Minggu, 04 Januari 2015

DAMPAK GLOBALISASI DI BIDANG SOSIAL & BUDAYA DAN CARA MEMBENTENGI DIRI TERHADAPNYA




Globalisasi di era modern ini, dirasa sangat kental. Ia masuk kesetiap bagian dalam suatu Negara, misalnya ekonomi, pendidikan, IPTEK, sosial budaya dan lain lain. Bahkan semua orang dapat merakan efek dan pengaruh yang dibawa Globalisasi. Pengaruh positif tentu sangat baik dan bisa diterima. Namun selain pengaruh positif, juga terdapat pengaruh negatif. Sebelum membahas dampak positik maupun negatif Globalisasi dalam bidang Sosial Budaya. Ada baiknya kita memahami dulu apa yang dimaksud dengan globalisasi.
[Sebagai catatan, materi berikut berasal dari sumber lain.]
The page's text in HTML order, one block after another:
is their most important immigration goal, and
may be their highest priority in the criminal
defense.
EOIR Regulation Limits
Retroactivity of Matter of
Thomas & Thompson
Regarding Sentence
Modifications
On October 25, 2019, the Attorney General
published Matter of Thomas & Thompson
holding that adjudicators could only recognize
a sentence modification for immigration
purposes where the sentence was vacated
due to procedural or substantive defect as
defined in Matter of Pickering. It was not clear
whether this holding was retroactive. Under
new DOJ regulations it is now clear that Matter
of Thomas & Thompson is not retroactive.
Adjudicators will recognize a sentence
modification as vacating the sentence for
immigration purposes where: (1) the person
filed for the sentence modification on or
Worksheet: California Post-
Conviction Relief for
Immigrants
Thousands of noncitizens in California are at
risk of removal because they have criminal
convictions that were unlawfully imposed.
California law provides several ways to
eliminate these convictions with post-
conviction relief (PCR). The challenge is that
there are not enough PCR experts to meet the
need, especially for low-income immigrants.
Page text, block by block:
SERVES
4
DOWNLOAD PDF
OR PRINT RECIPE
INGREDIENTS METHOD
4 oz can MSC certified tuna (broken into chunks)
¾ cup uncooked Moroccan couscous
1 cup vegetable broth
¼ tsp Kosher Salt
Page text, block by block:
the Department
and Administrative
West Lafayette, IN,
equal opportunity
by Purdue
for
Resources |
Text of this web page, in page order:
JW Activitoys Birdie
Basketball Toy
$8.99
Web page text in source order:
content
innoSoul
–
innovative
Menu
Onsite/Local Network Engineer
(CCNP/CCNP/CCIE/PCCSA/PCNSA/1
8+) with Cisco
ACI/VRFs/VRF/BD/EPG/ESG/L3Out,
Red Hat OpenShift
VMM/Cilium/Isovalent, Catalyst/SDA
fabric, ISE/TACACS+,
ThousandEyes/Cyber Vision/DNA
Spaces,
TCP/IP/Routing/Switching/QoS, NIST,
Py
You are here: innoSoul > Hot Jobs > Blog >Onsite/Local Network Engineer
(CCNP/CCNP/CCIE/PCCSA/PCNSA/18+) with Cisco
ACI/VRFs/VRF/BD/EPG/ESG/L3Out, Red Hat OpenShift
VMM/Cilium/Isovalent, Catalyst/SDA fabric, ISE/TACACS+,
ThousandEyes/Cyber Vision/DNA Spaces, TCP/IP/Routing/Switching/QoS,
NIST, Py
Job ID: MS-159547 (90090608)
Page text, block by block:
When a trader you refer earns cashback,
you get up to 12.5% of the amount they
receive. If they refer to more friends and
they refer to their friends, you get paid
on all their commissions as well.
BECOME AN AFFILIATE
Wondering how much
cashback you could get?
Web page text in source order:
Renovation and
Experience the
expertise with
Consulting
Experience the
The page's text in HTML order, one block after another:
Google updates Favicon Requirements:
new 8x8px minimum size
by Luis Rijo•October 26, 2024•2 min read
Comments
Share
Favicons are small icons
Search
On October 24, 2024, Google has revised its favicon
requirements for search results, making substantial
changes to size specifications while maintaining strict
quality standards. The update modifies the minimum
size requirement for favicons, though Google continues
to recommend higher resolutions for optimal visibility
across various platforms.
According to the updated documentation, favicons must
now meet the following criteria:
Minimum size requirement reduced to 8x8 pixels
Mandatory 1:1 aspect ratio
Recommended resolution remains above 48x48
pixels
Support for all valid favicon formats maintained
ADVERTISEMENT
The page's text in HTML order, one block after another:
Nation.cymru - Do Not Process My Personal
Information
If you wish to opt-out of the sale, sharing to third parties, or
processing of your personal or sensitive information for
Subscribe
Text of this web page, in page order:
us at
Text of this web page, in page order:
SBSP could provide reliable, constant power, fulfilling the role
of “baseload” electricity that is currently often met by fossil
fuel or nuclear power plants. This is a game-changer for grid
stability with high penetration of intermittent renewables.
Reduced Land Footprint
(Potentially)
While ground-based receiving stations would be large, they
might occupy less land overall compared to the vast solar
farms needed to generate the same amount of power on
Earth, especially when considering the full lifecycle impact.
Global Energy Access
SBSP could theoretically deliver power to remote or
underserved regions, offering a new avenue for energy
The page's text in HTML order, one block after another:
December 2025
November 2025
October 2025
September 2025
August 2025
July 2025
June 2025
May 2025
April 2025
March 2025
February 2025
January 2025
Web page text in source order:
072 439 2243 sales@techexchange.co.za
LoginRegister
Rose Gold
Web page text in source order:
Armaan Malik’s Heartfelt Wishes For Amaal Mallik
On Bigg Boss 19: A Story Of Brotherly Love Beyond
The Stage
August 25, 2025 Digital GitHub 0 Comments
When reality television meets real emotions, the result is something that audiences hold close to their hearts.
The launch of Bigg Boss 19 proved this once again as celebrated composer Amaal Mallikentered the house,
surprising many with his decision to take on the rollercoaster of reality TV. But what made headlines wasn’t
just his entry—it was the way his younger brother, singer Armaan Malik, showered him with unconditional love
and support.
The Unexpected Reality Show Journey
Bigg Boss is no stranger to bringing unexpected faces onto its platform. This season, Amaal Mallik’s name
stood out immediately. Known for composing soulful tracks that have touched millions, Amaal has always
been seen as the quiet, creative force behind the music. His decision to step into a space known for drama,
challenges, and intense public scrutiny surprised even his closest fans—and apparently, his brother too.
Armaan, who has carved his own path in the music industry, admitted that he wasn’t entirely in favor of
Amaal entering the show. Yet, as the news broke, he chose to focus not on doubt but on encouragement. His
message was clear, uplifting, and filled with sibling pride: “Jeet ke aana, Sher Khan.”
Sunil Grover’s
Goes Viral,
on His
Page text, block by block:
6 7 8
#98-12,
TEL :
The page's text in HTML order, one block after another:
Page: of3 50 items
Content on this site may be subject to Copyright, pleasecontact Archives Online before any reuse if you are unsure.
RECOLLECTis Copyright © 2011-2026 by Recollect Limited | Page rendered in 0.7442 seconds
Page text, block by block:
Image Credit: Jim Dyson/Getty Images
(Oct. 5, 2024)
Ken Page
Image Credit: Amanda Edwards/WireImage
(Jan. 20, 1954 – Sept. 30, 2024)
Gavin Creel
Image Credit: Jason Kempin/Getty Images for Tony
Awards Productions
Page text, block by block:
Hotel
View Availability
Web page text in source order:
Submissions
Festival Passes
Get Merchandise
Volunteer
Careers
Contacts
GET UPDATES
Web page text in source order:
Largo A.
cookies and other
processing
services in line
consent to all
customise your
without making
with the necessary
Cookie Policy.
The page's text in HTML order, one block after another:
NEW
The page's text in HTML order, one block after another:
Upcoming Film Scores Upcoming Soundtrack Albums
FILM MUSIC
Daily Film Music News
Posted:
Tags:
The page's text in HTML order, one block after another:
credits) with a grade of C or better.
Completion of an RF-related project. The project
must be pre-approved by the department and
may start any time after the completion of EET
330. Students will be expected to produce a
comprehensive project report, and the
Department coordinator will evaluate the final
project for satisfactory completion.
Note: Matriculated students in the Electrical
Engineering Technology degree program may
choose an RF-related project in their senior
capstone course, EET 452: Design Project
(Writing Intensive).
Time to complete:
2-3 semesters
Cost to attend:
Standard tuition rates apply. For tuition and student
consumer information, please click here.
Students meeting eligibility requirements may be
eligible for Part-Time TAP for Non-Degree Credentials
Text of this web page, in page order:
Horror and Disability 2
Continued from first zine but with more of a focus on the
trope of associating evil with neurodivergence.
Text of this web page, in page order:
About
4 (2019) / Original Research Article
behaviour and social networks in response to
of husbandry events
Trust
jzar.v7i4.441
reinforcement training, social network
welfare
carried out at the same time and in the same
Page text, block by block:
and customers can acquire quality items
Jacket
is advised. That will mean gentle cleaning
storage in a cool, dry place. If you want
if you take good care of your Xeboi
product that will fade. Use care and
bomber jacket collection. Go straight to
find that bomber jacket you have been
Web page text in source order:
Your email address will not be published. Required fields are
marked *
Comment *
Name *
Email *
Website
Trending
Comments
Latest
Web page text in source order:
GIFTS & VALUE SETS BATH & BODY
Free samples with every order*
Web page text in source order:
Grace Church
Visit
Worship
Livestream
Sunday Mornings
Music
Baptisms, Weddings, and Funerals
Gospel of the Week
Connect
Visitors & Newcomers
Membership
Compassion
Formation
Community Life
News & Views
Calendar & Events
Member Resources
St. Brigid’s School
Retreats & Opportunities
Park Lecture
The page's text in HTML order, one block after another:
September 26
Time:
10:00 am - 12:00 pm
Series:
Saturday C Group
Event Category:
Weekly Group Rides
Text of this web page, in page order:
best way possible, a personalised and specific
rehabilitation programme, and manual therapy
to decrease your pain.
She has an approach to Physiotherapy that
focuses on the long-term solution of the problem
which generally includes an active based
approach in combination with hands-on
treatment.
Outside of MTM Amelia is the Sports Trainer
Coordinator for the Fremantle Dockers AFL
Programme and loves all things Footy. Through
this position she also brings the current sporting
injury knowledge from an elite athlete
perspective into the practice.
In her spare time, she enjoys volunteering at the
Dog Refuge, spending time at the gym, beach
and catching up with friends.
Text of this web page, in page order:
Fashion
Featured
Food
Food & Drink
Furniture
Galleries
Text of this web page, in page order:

A.    Pengertian Globalisasi
Globalisasi berasal dari kata globe yang berarti "dunia". Secara harfiah globalisasi bisa diartikan sebagai proses mendunia. Globalisasi dalam bidang Sosial Budaya merupakan proses sosialisasi & pertukaran budaya antar bangsa yang melintasi batas Negara.
Ada sebagian orang yang berpendapat bahwa globalisasi merupakan proses sosial, atau proses sejarah, atau proses alamiah yang akan membawa seluruh bangsa dan negara berada dalam ikatan yang semakin kuat  untuk mewujudkan sebuah tatanan kehidupan baru atau kita bisa mengatikan kesatuan ko-eksistensi yang nantinya akan menghapus batas-batas geografis, ekonomi dan budaya masyarakat. Pengertian ini didukung oleh pihak yang mendukung terjadinya sebuah evolusi sosial ekonomi dan budaya. Ada empat faktor pendukung munculnya globalisasi yaitu berkembang pesatnya teknologi, telekomunikasi, transportasi dan adanya integrasi ekonomi. Namun meski hanya empat faktor pendukung, dampak globalisasi merambat pada segala sektor yang ada

B.     Dampak Globalisasi Bidang Sosial Budaya

         1.      Dampak Negatif Globalisasi Bidang Sosial Budaya
Pengaruh Globalisasi bidang Sosial Budaya yang paling dapat kita rasakan adalah “Masuknya Budaya Barat” (westernisasi). Budaya barat sangat bertentangan dengan Bangsa Asia khusunya Indonesia yang dianggap Budaya Timur. Di era Globalisasi ini, dengan mudahnya Budaya Barat masuk  melalui media internet, tv, ataupun media cetak yang kemudian diserap oleh banyak anak-anak muda di Indonesia. Hal ini saling berkesinambungan dengan pengaruh buruk lainnya dari globalisasi.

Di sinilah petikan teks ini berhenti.